= Your instructions =
Only one stretch of the material below is wanted: everything from the line containing "Text color from Bootstrap CSS . [40, 467]" down to the line containing "Leads to the", both ends included. Repeat it exactly and skip the pictures.

= Entries supplied =
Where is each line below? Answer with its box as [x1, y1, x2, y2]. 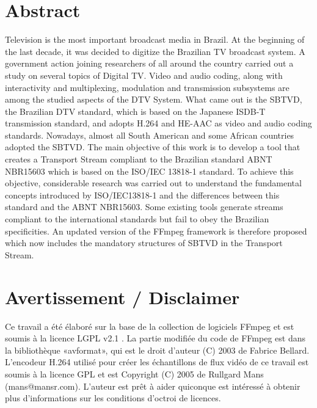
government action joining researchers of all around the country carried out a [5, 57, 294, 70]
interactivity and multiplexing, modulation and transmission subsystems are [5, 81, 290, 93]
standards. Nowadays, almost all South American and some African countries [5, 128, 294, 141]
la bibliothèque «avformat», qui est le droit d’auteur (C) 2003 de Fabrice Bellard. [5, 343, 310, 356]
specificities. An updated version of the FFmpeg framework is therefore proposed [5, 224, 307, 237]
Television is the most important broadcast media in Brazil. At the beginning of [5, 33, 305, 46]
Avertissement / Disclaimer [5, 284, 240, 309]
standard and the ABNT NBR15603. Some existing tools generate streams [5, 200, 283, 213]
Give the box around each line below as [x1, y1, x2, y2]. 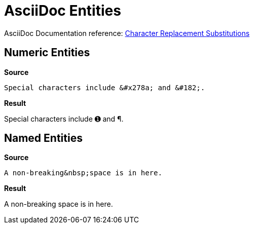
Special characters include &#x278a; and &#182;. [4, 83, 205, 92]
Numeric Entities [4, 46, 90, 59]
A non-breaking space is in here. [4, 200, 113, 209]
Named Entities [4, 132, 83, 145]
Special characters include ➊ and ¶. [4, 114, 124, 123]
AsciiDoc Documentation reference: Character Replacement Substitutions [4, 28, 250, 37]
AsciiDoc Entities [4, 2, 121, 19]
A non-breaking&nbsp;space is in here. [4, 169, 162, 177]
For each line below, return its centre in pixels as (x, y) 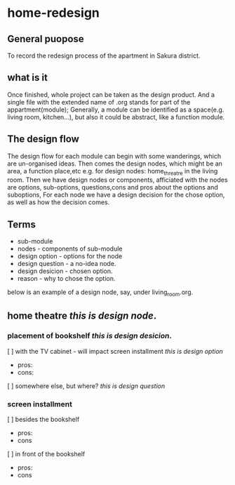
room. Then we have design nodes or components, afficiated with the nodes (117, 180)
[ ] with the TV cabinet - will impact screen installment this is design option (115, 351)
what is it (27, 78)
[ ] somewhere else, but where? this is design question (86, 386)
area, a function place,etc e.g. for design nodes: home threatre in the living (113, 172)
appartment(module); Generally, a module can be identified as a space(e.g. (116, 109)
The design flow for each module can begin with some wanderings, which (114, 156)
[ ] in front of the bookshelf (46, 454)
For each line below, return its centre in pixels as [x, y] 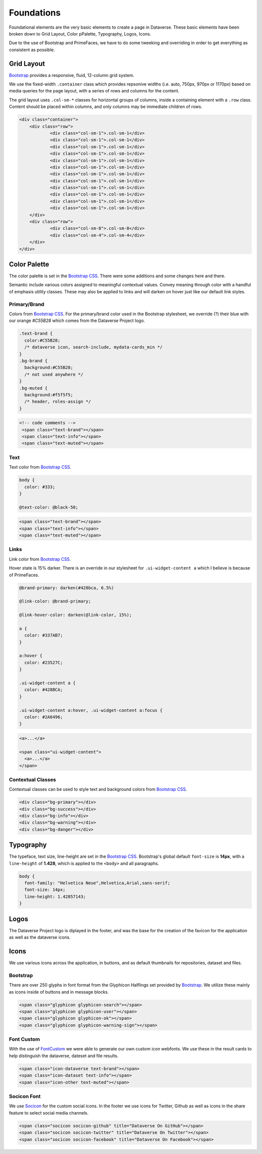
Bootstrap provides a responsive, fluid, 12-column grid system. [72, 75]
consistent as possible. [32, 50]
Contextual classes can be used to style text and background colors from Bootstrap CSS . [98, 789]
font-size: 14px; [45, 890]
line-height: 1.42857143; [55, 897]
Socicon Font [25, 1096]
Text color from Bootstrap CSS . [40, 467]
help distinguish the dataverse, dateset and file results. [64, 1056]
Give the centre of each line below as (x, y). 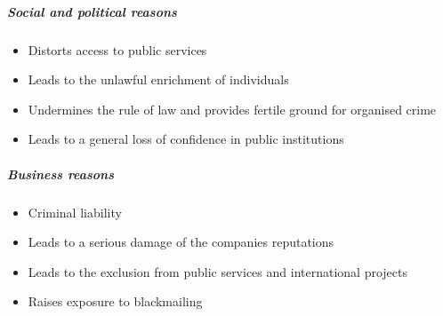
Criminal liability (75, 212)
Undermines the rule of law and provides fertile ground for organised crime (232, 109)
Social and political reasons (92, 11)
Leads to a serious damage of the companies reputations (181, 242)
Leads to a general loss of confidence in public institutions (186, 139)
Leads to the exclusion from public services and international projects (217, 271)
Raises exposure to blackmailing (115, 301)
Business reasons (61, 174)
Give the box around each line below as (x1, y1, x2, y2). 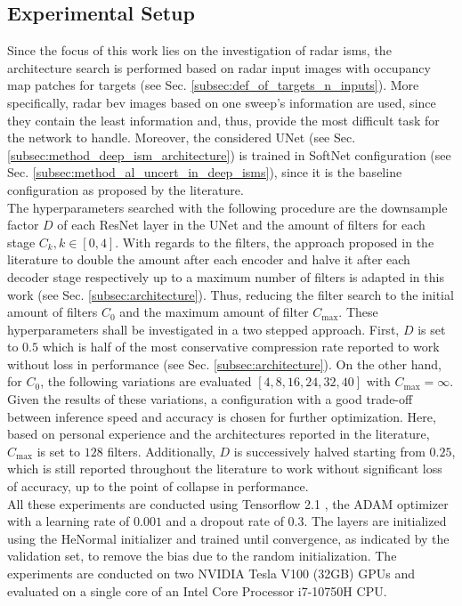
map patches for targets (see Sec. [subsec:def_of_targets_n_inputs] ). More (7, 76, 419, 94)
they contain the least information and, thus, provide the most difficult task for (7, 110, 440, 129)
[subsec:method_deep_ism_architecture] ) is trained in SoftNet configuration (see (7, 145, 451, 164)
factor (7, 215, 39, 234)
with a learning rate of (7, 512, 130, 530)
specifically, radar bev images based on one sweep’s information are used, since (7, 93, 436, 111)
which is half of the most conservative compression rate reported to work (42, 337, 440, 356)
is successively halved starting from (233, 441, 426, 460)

= Finished exercise =
Text color from Bootstrap CSS . [40, 467]
help distinguish the dataverse, dateset and file results. [64, 1056]
Give the centre of each line below as (x, y). 
Criminal liability (75, 212)
Undermines the rule of law and provides fertile ground for organised crime (232, 109)
Social and political reasons (92, 11)
Leads to a serious damage of the companies reputations (181, 242)
Leads to a general loss of confidence in public institutions (186, 139)
Leads to the exclusion from public services and international projects (217, 271)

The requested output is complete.